The ECJ held that the country whose laws gave only minimum protection could indeed be overridden by the laws of the country that gave more enhanced protection, if the country whose laws gave such enhanced protection deemed the additional protection to be crucial: The ECJ directed the Belgian Supreme Court to examine in detail whether in the course of the implementation of the Directive, the Belgian legislature had thought it to be crucial to grant the commercial agent protection going beyond that provided for by the Directive and to take into account the nature and the objective of such mandatory provisions. If so, Belgian law would apply instead of Bulgarian law.

Comment

What is clear from the Unamar Case is that the ECJ appears to favour the application of the laws of the country, which give the agent the best protection - at least in those cases in which the agent also has its registered seat in that country.
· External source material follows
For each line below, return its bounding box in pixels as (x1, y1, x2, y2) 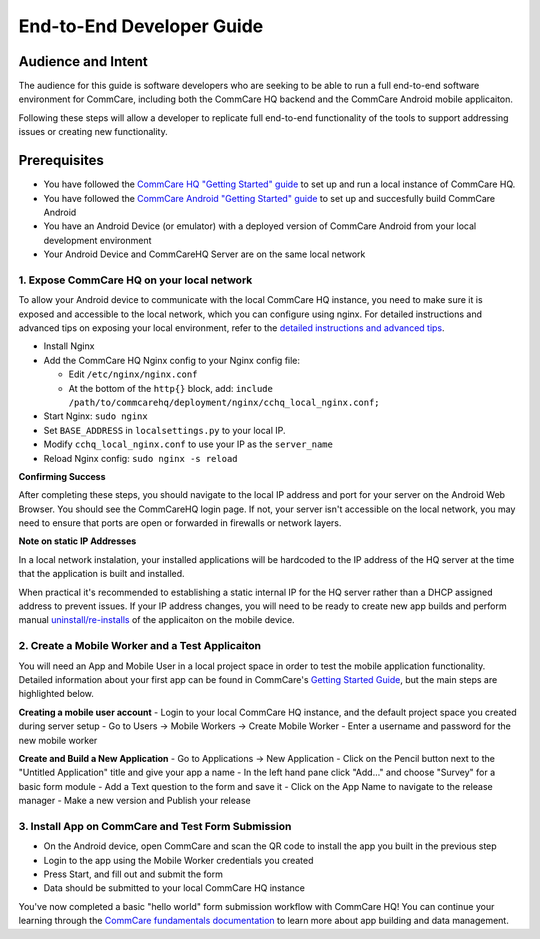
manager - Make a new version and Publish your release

Before implementing or terminating an agency agreement, it is thus of the utmost importance - especially for principals - to verify what governing law might apply to an agreement it intends to conclude with an agent, notwithstanding the governing law the parties would like to (or do) agree on in the agreement. If this matter is not carefully considered, it may well be the case that an agent unhappy with the termination of its cross-jurisdictional agreement may challenge the governing law selected by the parties in order to try to achieve better protection – with often unexpected and unpleasant consequences for the principal.